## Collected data
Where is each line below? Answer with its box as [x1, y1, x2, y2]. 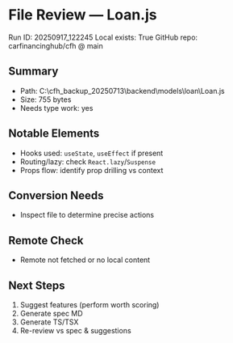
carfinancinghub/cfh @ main [8, 40, 103, 50]
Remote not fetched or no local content [19, 255, 151, 265]
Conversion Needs [8, 188, 104, 202]
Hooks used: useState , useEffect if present [19, 148, 164, 158]
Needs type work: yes [19, 103, 94, 112]
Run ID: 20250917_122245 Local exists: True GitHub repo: [8, 32, 198, 42]
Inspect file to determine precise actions [19, 210, 155, 220]
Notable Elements [8, 127, 100, 141]
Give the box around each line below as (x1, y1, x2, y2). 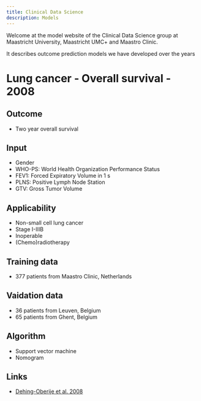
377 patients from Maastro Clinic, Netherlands (15, 272, 132, 280)
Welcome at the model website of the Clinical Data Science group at (6, 31, 178, 39)
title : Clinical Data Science (6, 9, 84, 15)
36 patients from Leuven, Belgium (15, 307, 101, 314)
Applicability (6, 203, 56, 213)
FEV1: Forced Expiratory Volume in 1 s (15, 172, 110, 180)
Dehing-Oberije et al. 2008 (15, 388, 83, 395)
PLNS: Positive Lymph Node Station (15, 178, 105, 186)
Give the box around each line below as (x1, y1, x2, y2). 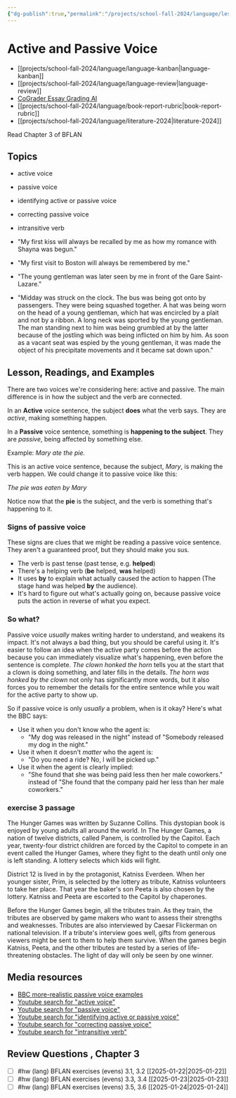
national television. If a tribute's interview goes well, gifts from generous (7, 929, 216, 937)
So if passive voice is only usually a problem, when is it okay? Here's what (7, 704, 223, 712)
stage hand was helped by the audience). (17, 582, 138, 590)
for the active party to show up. (7, 690, 98, 699)
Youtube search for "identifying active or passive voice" (17, 1013, 180, 1021)
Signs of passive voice (7, 523, 86, 532)
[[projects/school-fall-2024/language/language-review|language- (17, 79, 209, 87)
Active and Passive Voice (7, 40, 158, 56)
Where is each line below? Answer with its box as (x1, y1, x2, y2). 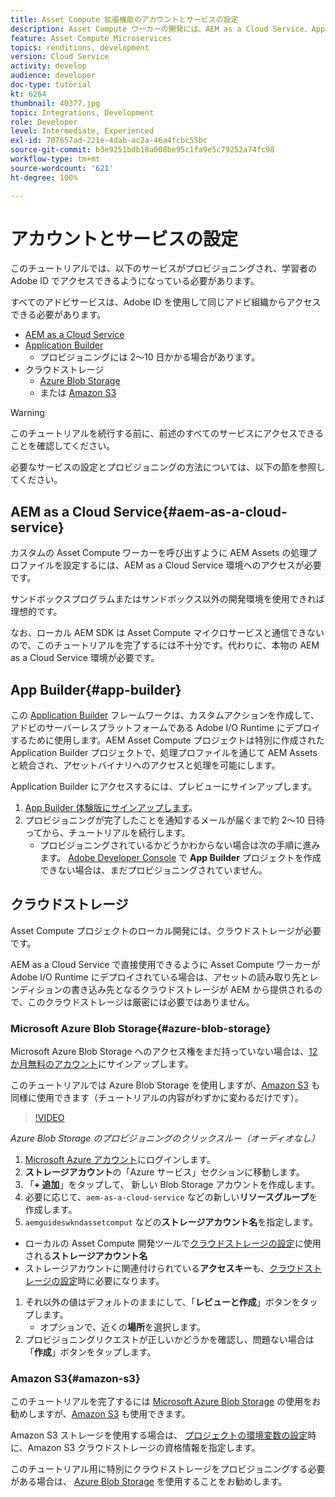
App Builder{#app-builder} (10, 681, 182, 698)
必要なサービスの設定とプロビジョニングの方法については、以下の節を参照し (10, 461, 326, 473)
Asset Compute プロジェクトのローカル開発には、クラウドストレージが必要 (10, 924, 322, 936)
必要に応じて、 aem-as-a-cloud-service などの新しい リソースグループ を (24, 1191, 318, 1203)
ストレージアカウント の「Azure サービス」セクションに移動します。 (24, 1166, 305, 1178)
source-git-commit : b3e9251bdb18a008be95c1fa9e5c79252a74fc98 (10, 145, 275, 155)
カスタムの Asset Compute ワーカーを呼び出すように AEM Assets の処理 (10, 547, 309, 559)
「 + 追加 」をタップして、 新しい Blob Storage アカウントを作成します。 (24, 1179, 321, 1191)
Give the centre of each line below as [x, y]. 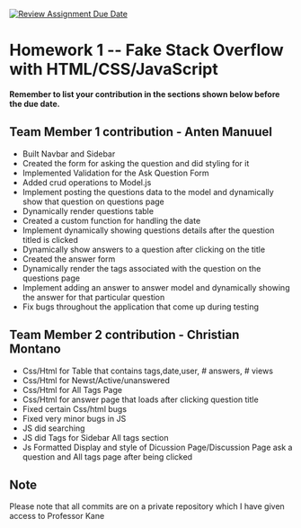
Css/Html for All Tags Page [72, 389]
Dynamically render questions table [88, 210]
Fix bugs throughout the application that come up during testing [140, 307]
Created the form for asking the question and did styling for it [136, 163]
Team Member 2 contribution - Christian [124, 335]
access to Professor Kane [57, 516]
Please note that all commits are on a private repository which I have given [147, 506]
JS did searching [53, 428]
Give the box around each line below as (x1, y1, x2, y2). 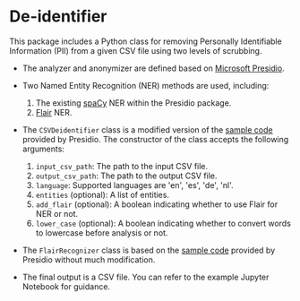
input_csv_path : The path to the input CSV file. (35, 160, 209, 171)
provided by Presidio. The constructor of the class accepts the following (21, 133, 289, 144)
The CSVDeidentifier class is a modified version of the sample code (21, 124, 273, 135)
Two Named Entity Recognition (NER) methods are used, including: (21, 80, 270, 90)
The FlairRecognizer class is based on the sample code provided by (21, 245, 276, 255)
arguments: (21, 143, 65, 154)
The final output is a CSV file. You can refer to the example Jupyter (21, 271, 270, 282)
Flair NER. (35, 107, 73, 117)
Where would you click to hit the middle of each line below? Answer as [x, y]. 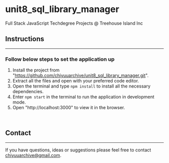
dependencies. [28, 92]
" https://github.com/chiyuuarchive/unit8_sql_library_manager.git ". [80, 75]
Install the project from [36, 70]
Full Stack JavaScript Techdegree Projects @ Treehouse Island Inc [74, 23]
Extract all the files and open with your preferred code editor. [76, 81]
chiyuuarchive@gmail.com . [33, 155]
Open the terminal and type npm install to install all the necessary [81, 86]
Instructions [25, 39]
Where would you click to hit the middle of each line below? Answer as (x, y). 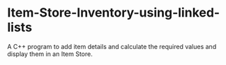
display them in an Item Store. (50, 54)
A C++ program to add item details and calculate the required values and (112, 46)
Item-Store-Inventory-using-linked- (114, 13)
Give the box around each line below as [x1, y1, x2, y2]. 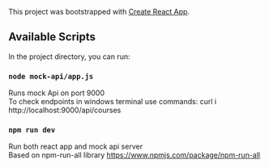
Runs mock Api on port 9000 [8, 88, 105, 98]
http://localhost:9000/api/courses [8, 105, 122, 115]
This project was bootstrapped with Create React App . [8, 7, 190, 16]
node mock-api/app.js [8, 72, 94, 81]
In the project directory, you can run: [8, 52, 130, 61]
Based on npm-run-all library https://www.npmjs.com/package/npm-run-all [8, 150, 261, 160]
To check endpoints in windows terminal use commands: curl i [8, 97, 217, 107]
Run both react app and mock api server [8, 141, 143, 152]
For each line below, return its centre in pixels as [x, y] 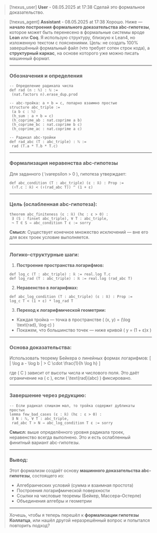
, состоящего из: [47, 476]
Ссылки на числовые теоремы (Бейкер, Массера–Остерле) [79, 496]
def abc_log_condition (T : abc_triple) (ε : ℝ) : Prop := [71, 297]
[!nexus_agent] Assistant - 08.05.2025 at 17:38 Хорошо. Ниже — [76, 22]
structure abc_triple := [35, 108]
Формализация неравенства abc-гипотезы [64, 163]
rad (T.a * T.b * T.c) [35, 146]
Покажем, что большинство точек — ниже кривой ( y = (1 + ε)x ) [84, 330]
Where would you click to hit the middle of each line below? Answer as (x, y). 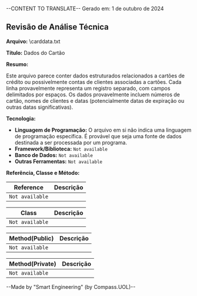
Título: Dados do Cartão (36, 53)
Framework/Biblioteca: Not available (61, 149)
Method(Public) (31, 238)
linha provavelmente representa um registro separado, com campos (88, 88)
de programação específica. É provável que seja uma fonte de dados (98, 136)
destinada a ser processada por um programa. (71, 142)
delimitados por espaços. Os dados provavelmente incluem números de (93, 95)
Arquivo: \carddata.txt (33, 41)
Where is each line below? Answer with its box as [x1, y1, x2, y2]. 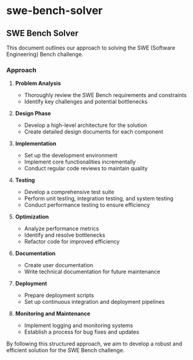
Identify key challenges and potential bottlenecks [24, 98, 148, 106]
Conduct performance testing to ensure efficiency [24, 201, 150, 209]
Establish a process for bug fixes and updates [24, 328, 139, 336]
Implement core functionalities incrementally [24, 158, 136, 165]
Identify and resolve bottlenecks [24, 231, 105, 239]
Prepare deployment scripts [24, 292, 94, 299]
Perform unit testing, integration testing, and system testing [24, 195, 174, 202]
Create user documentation [24, 262, 93, 269]
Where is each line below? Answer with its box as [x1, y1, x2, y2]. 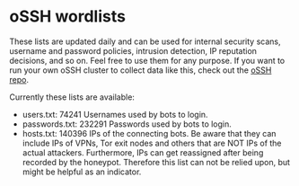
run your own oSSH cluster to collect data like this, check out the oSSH [9, 65, 272, 75]
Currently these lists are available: [9, 92, 135, 102]
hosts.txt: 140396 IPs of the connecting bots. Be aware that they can [22, 128, 277, 138]
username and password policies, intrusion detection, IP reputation [9, 45, 258, 56]
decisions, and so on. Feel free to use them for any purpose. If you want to [9, 55, 286, 66]
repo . [9, 74, 30, 84]
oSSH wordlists [9, 6, 126, 27]
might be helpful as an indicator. [22, 166, 142, 177]
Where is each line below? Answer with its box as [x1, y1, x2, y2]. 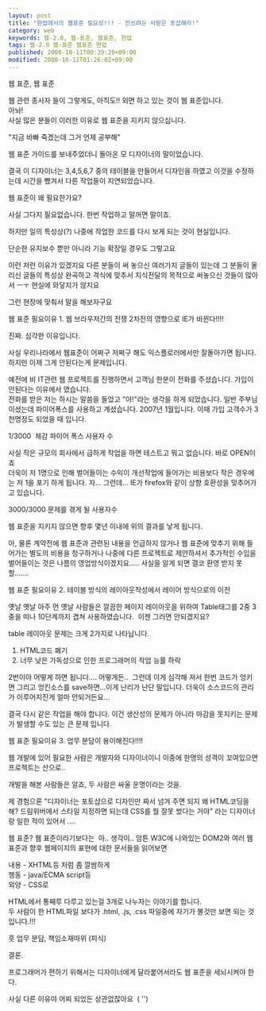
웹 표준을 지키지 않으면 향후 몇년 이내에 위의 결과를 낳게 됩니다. [8, 521, 203, 531]
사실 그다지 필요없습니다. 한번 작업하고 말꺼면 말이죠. [8, 210, 172, 219]
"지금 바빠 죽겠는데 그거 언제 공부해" [8, 132, 121, 141]
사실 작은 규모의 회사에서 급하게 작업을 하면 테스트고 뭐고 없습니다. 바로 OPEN [8, 448, 250, 457]
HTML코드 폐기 [19, 645, 68, 655]
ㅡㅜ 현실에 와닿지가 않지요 [16, 280, 100, 290]
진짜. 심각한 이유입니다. [8, 330, 81, 340]
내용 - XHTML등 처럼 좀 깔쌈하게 [8, 859, 110, 870]
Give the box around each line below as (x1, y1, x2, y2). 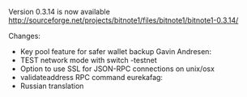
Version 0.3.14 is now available (8, 7, 111, 16)
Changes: (8, 32, 40, 40)
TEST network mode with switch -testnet (19, 56, 157, 65)
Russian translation (19, 81, 84, 91)
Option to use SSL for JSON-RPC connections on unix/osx (19, 64, 215, 74)
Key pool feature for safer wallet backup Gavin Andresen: (19, 47, 212, 56)
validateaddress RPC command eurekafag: (19, 73, 164, 82)
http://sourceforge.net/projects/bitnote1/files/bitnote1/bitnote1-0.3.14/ (8, 15, 239, 25)
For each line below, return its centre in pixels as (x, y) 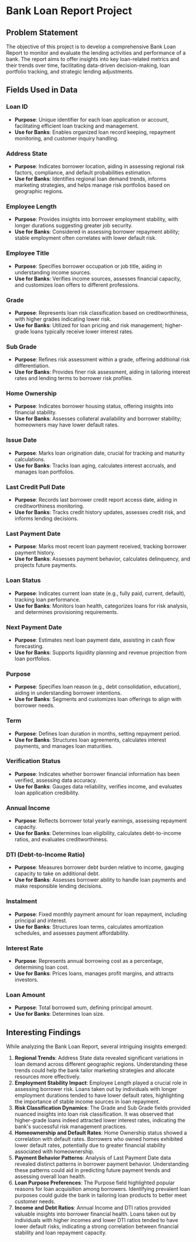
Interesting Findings (44, 1032)
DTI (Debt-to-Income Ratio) (46, 855)
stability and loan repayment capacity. (61, 1233)
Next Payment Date (34, 627)
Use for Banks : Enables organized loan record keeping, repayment (95, 132)
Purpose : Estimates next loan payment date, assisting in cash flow (95, 640)
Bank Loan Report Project (69, 11)
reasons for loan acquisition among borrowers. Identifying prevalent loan (102, 1189)
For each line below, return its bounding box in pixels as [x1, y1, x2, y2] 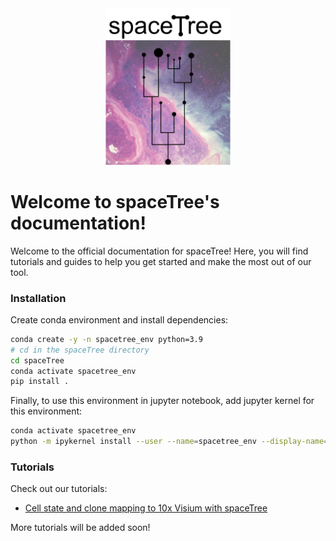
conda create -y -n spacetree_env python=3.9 [10, 334, 203, 344]
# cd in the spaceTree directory [10, 345, 150, 355]
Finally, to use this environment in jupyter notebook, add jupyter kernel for [10, 395, 315, 407]
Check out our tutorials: [10, 483, 108, 495]
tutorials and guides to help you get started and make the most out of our [10, 255, 312, 267]
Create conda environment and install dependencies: [10, 313, 229, 326]
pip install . [10, 377, 70, 387]
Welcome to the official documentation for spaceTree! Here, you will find [10, 245, 309, 257]
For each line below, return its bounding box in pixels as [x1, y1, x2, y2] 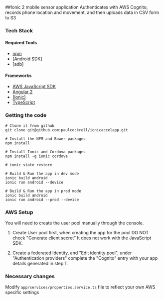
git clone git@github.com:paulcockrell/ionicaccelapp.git [5, 127, 128, 132]
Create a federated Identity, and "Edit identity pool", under [12, 250, 132, 256]
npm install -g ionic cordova [5, 154, 68, 159]
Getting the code [5, 112, 47, 119]
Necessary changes [5, 273, 55, 280]
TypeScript [12, 100, 35, 105]
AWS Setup [5, 208, 33, 215]
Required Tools [5, 39, 37, 45]
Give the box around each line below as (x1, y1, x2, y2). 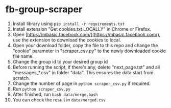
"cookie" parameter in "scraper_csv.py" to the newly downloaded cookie (12, 48, 166, 54)
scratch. (12, 75, 31, 81)
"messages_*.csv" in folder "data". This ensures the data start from (12, 69, 154, 75)
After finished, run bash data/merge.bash (12, 91, 98, 97)
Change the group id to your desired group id (12, 58, 108, 64)
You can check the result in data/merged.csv (12, 96, 106, 103)
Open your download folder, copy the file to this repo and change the (12, 42, 158, 48)
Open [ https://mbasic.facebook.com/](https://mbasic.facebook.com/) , (12, 31, 161, 37)
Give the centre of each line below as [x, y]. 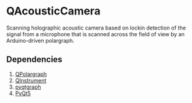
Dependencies [34, 59]
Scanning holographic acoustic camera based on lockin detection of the [96, 28]
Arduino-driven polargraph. [40, 40]
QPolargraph [31, 74]
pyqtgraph [28, 87]
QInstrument [31, 80]
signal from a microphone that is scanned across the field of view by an [95, 34]
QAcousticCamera [54, 11]
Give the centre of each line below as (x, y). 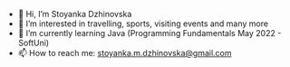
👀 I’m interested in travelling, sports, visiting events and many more (143, 24)
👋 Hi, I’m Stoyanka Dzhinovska (75, 14)
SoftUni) (34, 43)
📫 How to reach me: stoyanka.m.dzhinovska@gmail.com (125, 53)
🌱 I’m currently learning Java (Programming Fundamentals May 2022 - (150, 33)
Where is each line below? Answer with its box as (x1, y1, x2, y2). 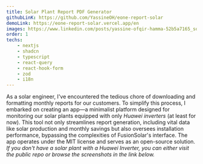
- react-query (17, 59, 53, 65)
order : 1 (6, 31, 28, 38)
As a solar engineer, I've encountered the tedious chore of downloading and (6, 93, 196, 100)
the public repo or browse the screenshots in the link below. (6, 151, 155, 158)
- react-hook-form (17, 65, 63, 71)
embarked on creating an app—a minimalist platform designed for (6, 106, 170, 113)
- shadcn (17, 48, 39, 54)
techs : (6, 37, 23, 43)
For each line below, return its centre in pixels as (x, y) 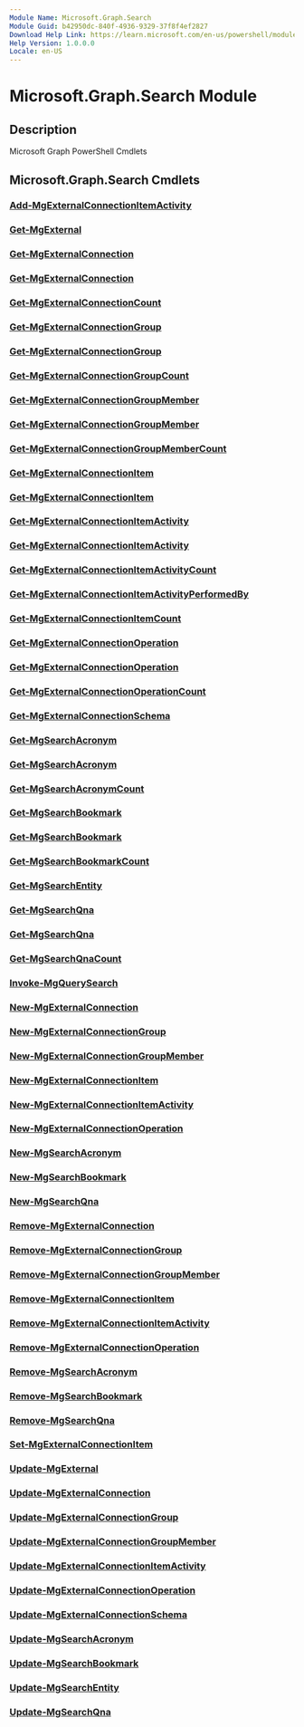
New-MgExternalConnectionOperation (96, 1128)
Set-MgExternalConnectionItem (81, 1444)
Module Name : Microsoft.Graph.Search (81, 18)
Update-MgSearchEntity (64, 1687)
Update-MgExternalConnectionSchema (99, 1615)
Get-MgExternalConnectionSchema (90, 715)
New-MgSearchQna (54, 1202)
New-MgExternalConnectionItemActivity (102, 1104)
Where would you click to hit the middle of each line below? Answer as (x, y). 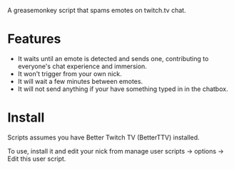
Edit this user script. (37, 159)
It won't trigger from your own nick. (70, 73)
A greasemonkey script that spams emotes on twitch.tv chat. (97, 10)
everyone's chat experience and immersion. (82, 66)
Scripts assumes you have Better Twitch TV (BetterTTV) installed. (103, 137)
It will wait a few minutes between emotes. (80, 81)
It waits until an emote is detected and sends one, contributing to (113, 58)
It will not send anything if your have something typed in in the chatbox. (123, 89)
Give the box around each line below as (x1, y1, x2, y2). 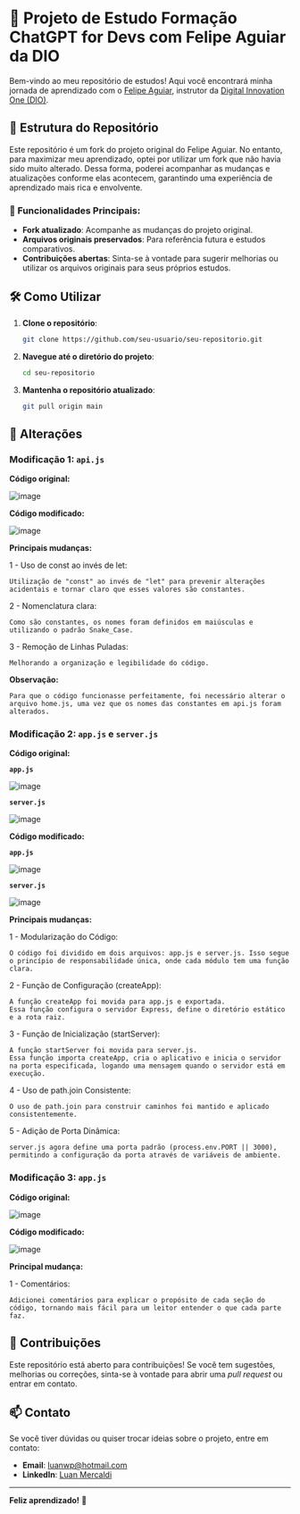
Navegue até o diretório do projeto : (21, 351, 154, 362)
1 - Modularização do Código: (9, 932, 119, 943)
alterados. (9, 707, 50, 717)
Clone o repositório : (21, 317, 98, 329)
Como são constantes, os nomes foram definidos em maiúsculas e (9, 618, 254, 628)
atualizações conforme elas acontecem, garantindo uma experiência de (9, 172, 273, 183)
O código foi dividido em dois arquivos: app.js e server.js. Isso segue (9, 949, 290, 958)
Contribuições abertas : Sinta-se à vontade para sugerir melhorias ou (21, 254, 279, 264)

## TASK STATEMENT
Each line holding the word "server" must be copied from the data.

## TASK ANSWER
Run both react app and mock api server [8, 141, 143, 152]
O código foi dividido em dois arquivos: app.js e server.js. Isso segue (9, 949, 290, 958)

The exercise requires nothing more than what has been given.